True, but the limit still remains.

Perhaps I am trying to have my cake and eat it too.  The advantages of Xen
are strong isolation of OS environments and more efficent use of resources
on large capacity machines.  The advantage of Mosix and OpenSSI is to
combine multiple machines to run an OS environment greater than a single
machine, using two different approaches.  In a sense, these systems and Xen
are at opposite purposes.  It would seem to me that putting OpenSSI 'on
top' of Zen would cancel out the benifits of Xen, and would not enhance the
benifits of SSI. (other than creating a test system for SSI.  That makes a
lot of sense.)  Mosix 'on top' of Xen is probably not useful either since
the advantage of Mosix is to move a demanding process to another machine,
not to another OS environemnt on the same machine.

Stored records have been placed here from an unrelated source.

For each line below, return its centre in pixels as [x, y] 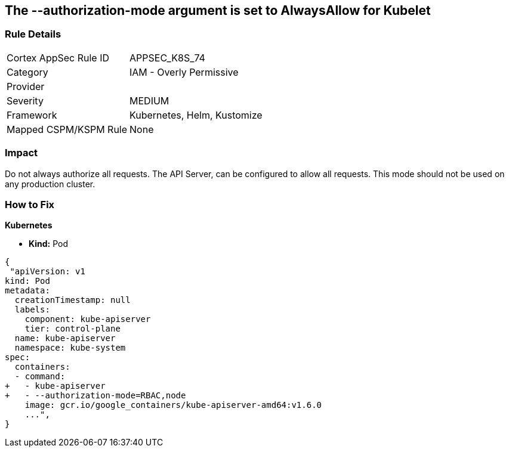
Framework [32, 115]
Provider [26, 86]
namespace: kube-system [70, 348]
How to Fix [30, 204]
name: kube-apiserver [65, 338]
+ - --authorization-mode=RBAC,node [95, 396]
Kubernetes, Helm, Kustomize [196, 115]
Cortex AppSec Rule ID [58, 58]
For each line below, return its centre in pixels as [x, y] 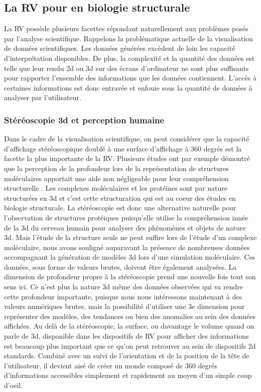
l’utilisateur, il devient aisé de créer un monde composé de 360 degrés [111, 365]
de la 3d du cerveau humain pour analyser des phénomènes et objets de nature [125, 227]
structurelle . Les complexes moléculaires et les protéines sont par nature [116, 188]
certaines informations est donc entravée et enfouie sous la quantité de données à [128, 87]
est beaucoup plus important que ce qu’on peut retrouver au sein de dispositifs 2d [130, 345]
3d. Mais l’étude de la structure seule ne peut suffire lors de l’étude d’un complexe [130, 237]
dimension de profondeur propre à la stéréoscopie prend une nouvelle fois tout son [130, 277]
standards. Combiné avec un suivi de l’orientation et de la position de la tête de [127, 356]
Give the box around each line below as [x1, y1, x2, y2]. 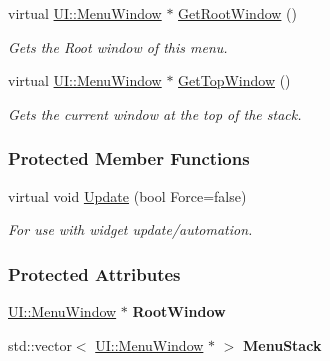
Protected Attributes [8, 261, 181, 286]
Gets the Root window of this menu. [8, 36, 228, 57]
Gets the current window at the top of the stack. [8, 103, 302, 124]
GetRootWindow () [178, 3, 297, 23]
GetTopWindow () [178, 70, 291, 91]
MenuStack [243, 334, 322, 355]
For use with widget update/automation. [8, 219, 253, 240]
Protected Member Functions [8, 146, 250, 171]
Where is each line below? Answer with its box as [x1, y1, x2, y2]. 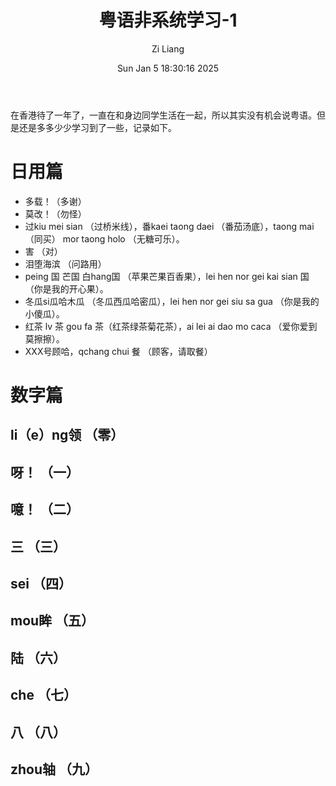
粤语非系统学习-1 [98, 9, 238, 32]
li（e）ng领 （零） [10, 427, 125, 444]
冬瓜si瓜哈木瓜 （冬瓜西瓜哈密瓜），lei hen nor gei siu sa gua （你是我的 [24, 295, 320, 307]
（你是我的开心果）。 [24, 282, 109, 295]
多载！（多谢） [24, 195, 87, 207]
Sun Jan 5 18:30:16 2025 [116, 62, 220, 74]
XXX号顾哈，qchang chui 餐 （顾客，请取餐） [24, 345, 213, 357]
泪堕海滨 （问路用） [24, 257, 107, 270]

If, however, Xen were on top of the stack, we may be able to achive  both
purposes.  The cluster hardware can be consolidated to support a single
base OS environment that can be distributed at the process level of
granularity.  Then Xen builds on this resource pool to provide the guest OS
environment isolation.  From Xens point of view, it would just have a way
big honker of a machine to work with.  This would also allow a high demand
OS environment to grow past the single machine limit.  This might also help
with issues of bringing nodes on and off line.

This would still leave us with a single machine speed limit for any one
proccess, plus overhead,  but ... hey  ...  one thing at a time.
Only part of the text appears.